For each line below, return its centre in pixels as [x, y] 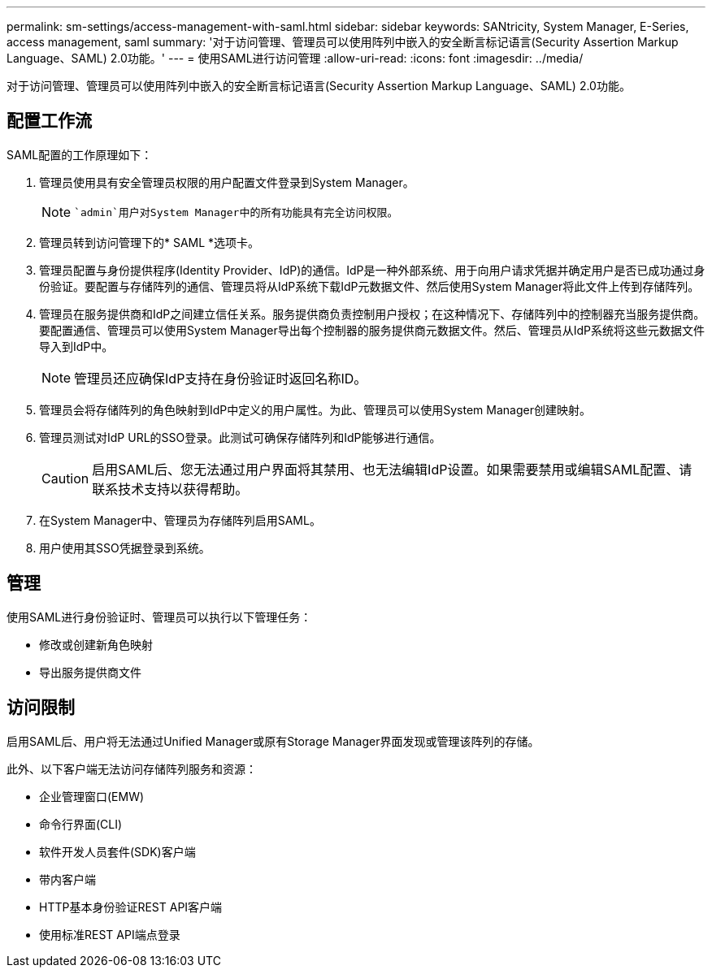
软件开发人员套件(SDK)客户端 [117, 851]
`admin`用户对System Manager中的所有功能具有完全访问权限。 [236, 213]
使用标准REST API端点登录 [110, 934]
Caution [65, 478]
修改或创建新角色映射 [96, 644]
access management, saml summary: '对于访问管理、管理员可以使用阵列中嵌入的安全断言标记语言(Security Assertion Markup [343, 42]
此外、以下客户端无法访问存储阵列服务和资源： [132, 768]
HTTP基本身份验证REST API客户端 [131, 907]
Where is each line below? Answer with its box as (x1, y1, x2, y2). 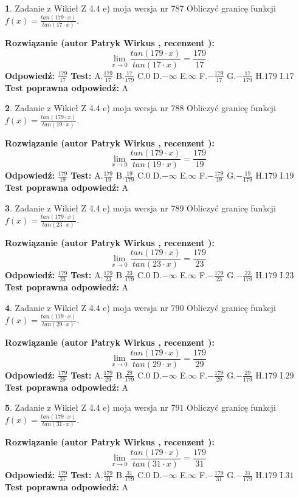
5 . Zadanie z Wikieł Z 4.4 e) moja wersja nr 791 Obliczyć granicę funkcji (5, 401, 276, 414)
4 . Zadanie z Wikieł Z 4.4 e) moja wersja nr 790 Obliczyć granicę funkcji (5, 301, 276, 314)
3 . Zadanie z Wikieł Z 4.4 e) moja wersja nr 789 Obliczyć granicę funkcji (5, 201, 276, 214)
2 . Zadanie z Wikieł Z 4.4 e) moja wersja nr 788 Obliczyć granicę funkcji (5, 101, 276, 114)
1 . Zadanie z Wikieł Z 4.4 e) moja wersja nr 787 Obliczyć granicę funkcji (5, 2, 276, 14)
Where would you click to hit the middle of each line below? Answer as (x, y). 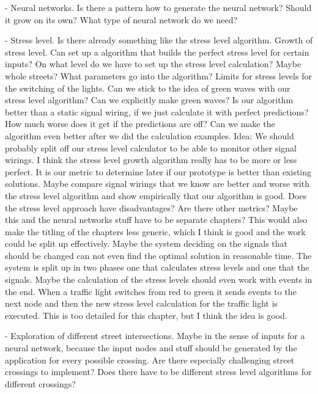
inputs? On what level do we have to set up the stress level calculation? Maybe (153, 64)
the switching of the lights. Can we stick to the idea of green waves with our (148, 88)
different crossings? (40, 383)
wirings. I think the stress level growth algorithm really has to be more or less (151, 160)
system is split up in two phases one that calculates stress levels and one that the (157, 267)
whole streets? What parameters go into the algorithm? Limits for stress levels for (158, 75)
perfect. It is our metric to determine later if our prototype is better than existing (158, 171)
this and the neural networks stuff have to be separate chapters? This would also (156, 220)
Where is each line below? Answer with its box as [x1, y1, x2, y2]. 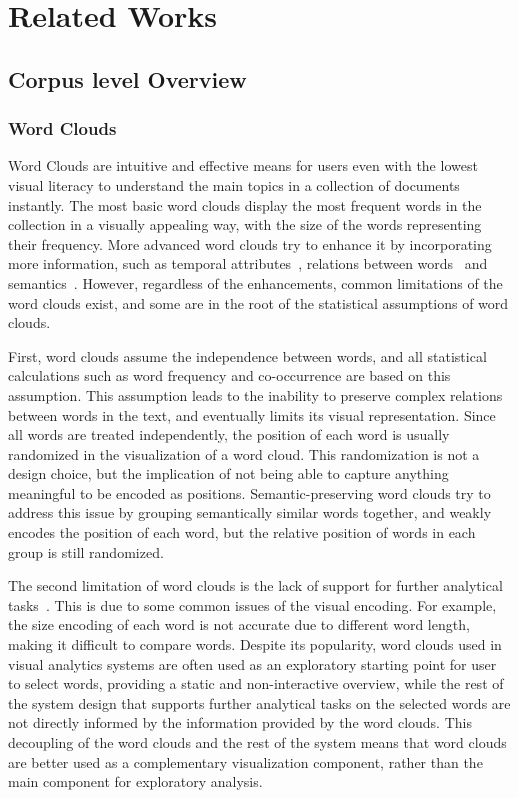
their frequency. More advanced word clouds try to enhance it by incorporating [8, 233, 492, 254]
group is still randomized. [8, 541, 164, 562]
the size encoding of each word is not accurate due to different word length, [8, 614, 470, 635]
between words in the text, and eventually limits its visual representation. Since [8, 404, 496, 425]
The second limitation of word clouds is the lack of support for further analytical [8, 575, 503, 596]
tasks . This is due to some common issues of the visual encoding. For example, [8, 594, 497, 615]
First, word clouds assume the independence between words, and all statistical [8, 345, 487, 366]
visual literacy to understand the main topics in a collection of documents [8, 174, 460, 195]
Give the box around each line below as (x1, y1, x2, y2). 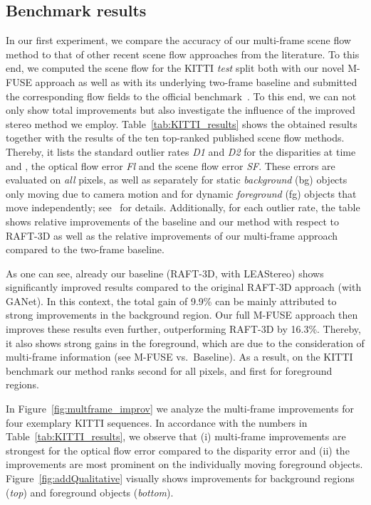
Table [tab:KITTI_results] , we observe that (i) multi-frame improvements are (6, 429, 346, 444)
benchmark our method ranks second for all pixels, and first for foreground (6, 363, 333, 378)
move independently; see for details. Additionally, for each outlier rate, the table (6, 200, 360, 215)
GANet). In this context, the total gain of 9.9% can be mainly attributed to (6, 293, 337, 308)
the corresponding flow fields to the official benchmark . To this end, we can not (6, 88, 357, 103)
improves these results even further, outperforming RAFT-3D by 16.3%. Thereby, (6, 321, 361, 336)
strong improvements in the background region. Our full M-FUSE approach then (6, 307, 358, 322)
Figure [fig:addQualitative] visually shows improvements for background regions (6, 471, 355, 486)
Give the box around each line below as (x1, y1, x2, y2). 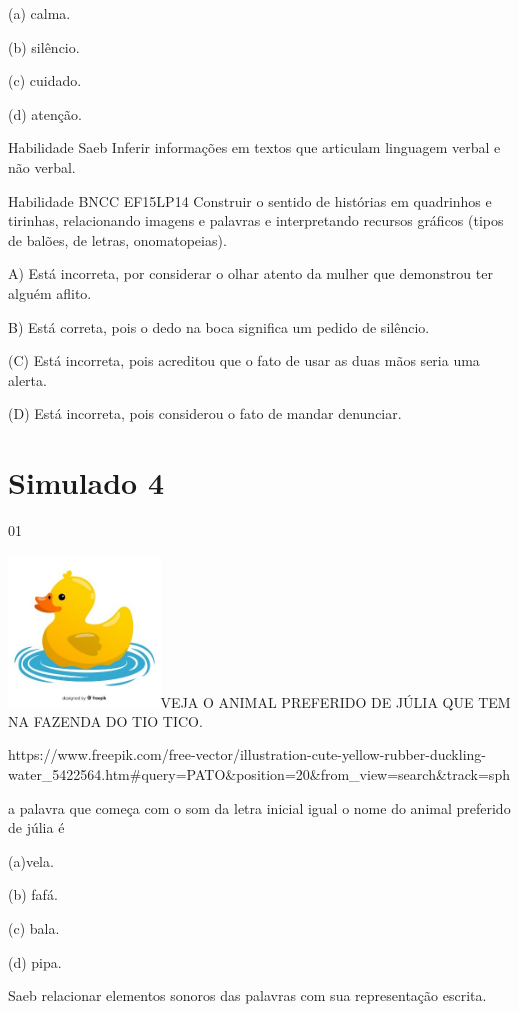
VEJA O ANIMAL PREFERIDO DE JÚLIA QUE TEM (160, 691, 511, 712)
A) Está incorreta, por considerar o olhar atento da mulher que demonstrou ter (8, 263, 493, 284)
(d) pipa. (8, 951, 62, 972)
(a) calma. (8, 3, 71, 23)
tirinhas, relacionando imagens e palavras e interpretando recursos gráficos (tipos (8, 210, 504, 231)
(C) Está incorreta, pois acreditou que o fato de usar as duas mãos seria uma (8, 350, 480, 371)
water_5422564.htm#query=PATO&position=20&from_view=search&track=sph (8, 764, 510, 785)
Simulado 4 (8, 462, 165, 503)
● ● ●
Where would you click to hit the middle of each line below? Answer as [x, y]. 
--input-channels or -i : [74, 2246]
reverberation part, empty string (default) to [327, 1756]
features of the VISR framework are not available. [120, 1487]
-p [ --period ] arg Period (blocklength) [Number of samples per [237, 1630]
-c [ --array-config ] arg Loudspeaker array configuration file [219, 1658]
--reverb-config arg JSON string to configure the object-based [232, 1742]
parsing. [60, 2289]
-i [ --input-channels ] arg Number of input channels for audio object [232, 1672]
● ● ●
* WHAT YOU HAVE TO DO *
Which lines above hold the string "background"? Copy every one of them.

* SOLUTION BELOW *
strong improvements in the background region. Our full M-FUSE approach then (6, 307, 358, 322)
Figure [fig:addQualitative] visually shows improvements for background regions (6, 471, 355, 486)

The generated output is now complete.